1. Appointment. Company hereby appoints Consultant as its representative to devote best efforts in the promotion and marketing of the Company Product and Services in accordance with the terms and conditions of this Agreement.

2. Independent Contractor. The relationship of the Parties under this Agreement is, and will at all times remain, one of independent contractors and not that of employer and employee, franchisor and franchisee or joint venturers. This Agreement does not establish Consultant as Company's representative or agent for any purposes other than to solicit Services. Consultant is not authorized to make contracts in Company's name or to transact any business in the name of Company, or to assume or create any obligation or responsibility binding on Company in any matter whatsoever.

3. Compensation After initial training period, Consultant will attain the role of Director. Compensation for their services is projected to be $800 per day upon results achieved as described in Exhibit A.

While both parties reserve the right to terminate the agreement at any time as mentioned in section 8 below, Consultant acknowledges that the Company reserves the right to remove Consultant from the training program (termination) if Consultant fails to attend the daily (Monday through Friday) 9am or 2pm calls with their Director twice in a row without providing notice of their absence in advance to their Director. Further, should Consultant miss their mutually agreed upon performance goals twice in a row, the Company also reserves the right to remove Consultant from the training program (termination).

4. Consultant Duties.
a. Consultant agrees to comply with all applicable requirements of federal, state and local laws, ordinances, administrative rules and regulations relating to Consultant's performance of the obligations under this Agreement.

b. Consultant will not use any employees of Company or materials referencing Company or Services that have not been approved by Company. Consultant will make no representations or warranties relating to the Services.

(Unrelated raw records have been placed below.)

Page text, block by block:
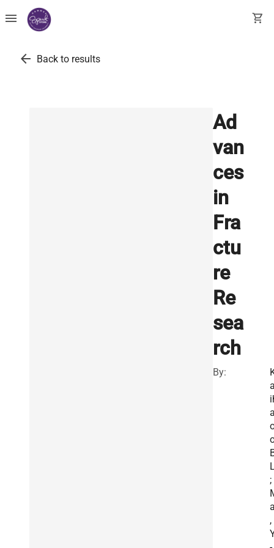
menu shopping_cart
arrow_back Back to results
Ad
van
ces
in
Fra
ctu
re
Re
sea
rch
By:
;
,

c. Consultant will be identified as an authorized agent of Company only with respect to the Services and will otherwise be identified as an independent business. Neither Party will make any express or implied agreements, guarantees, or representations or incur any debt in the name of or on behalf of the other Party.

d. Consultant will, at all times, maintain a professional appearance and will not perform any duties set forth in this Agreement, while intoxicated in any manner or under the influence of any illegal drug.

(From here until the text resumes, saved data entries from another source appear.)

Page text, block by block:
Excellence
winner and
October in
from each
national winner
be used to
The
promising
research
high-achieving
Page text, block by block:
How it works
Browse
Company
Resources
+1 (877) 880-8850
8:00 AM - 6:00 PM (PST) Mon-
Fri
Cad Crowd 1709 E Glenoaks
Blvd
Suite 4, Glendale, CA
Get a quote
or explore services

e. Consultant will not use deceptive, illegal, misleading or unethical practices and will not make any false or misleading representations with regard to the Services or Company.

f. All costs and expenses incurred by Consultant in performing the Services (including by way of example only, phone and travel) and other marketing and sales expenses will be borne by Consultant and will not be reimbursed by Company.

g. Consultant represents that no law or agreement with other parties that would prohibit Consultant from entering into this Agreement with Company.

5. Company Obligations.
a. Company will compensate Consultant as described in Exhibit A attached hereto and incorporated herein by reference. This compensation may be amended by mutual agreement of the Parties.

b. Company will comply with all applicable requirements of federal, state, and local laws, ordinances, administrative rules, and regulations relating to Company's performance of its obligations under this Agreement.

c. Company may, but is not obligated to, provide and maintain personnel to adequately provide support with respect to its Product and Services.

6. Confidentiality.
a. Under this Agreement, "Confidential Information" refers to any and all information of Company that has been disclosed to Consultant, which is designated in writing as confidential, proprietary, or secret or under the context of its disclosure ought to reasonably be considered as confidential. Confidential Information includes, but is not limited to, all information concerning Company's existing business, business systems, business plans and information systems, trade secrets, pricing information, identities of third party contractors, software, hardware designs, algorithms, user interface designs, architecture, class libraries, objects and documentation, network designs, know-how and any related intellectual and intangible property rights throughout the world, and also including any derivatives, improvements, enhancements or extensions to software conceived, reduced to practice, or developed before, during or after the term of this Agreement by or for Company.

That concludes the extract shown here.